### Comparing Flow vs Flow+Payload

Reading CIC-IoT Undersampled Version having both flow and payload features

In [80]:
import pandas as pd
df=pd.read_csv('Datasets/undersampled_iot23_dataset.csv')

In [81]:
# Step 1: Get the count of instances per class
target_instances = 2000

# Step 2: Undersample or oversample each class to have exactly 2500 instances
balanced_df = pd.DataFrame()  # Empty dataframe to store balanced data

for label in df['label'].unique():
    class_subset = df[df['label'] == label]
    
    # If class has more than 2500 instances, undersample
    if len(class_subset) > target_instances:
        class_subset = class_subset.sample(target_instances, random_state=42)
    
    # If class has less than 2500 instances, oversample
    #elif len(class_subset) < target_instances:
    #    class_subset = class_subset.sample(target_instances, replace=True, random_state=42)
    
    # Append the balanced class subset to the balanced dataframe
    balanced_df = pd.concat([balanced_df, class_subset])

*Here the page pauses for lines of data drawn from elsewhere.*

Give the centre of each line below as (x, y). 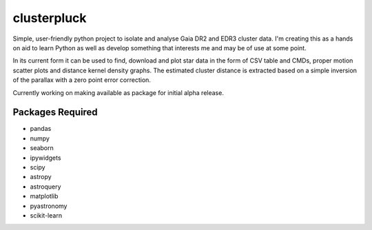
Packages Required (55, 113)
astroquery (45, 187)
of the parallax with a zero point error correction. (82, 80)
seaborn (42, 148)
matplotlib (44, 196)
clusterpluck (50, 18)
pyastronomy (49, 206)
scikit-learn (46, 215)
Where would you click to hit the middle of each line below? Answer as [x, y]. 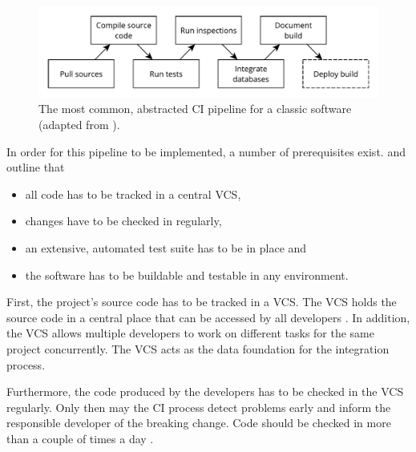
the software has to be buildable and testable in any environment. [187, 274]
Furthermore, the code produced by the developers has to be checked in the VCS [205, 391]
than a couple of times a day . [80, 438]
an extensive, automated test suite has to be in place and [166, 248]
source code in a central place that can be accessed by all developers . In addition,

# Reset index of the final balanced dataframe
balanced_df = balanced_df.reset_index(drop=True)

In [83]:
# Define the mapping dictionary
label_mapping = {
    'Backdoor_Malware': 'webbased',
    'BrowserHijacking': 'webbased',
    'CommandInjection': 'webbased',
    'DDoS-ACK_Fragmentation': 'ddos',
    'DDoS-HTTP_Flood-': 'ddos',
    'DDoS-ICMP_Flood': 'ddos',
    'DDoS-ICMP_Fragmentation': 'ddos',
    'DDoS-PSHACK_Flood': 'ddos',
    'DDoS-RSTFINFlood': 'ddos',
    'DDoS-SYN_Flood': 'ddos',
    'DDoS-SlowLoris': 'ddos',
    'DDoS-SynonymousIP_Flood': 'ddos',
    'DDoS-TCP_Flood': 'ddos',
    'DDoS-UDP_Flood': 'ddos',
    'DDoS-UDP_Fragmentation': 'ddos',
    'DNS_Spoofing': 'spoofing',
    'DictionaryBruteForce': 'brute',
    'DoS-HTTP_Flood': 'dos',
    'DoS-SYN_Flood': 'dos',
    'DoS-TCP_Flood': 'dos',
    'DoS-UDP_Flood': 'dos',
    'MITM-ArpSpoofing': 'spoofing',
    'Mirai-udpplain': 'mirai',
    'Recon-HostDiscovery': 'recon',
    'Recon-PortScan': 'recon',
    'SqlInjection': 'webbased',
    'XSS': 'webbased',
    'benign': 'benign'
}

# Apply the mapping to the 'label' column
balanced_df['label_mapped'] = balanced_df['label'].map(label_mapping)



In [84]:
import pandas as pd
from sklearn.utils import resample
import ast 
import string
# Function to convert hex values to ASCII string
def hex_to_ascii(hex_list):
    ascii_str = ''

    #print(len(hex_list))
    for hex_val in hex_list:

    # Split each hex value into pairs and convert them to ASCII characters
      # Split each hex value into pairs and convert them to ASCII characters
      ascii_str += ''.join([chr(int(hex_val[i:i+2], 16)) for i in range(0, len(hex_val), 2)])
      filtered_str = ''.join(filter(lambda x: x in string.printable, ascii_str))
    #print(filtered_str)

    return filtered_str

# Convert each string representation to a list
balanced_df['udps.payload_data_parsed'] = balanced_df['udps.payload_data'].apply(ast.literal_eval)
balanced_df['string'] = balanced_df['udps.payload_data_parsed'].apply(hex_to_ascii)
#s=balanced_df.dropna(subset=['string'])
empty_rows = balanced_df['string'].str.strip().eq('')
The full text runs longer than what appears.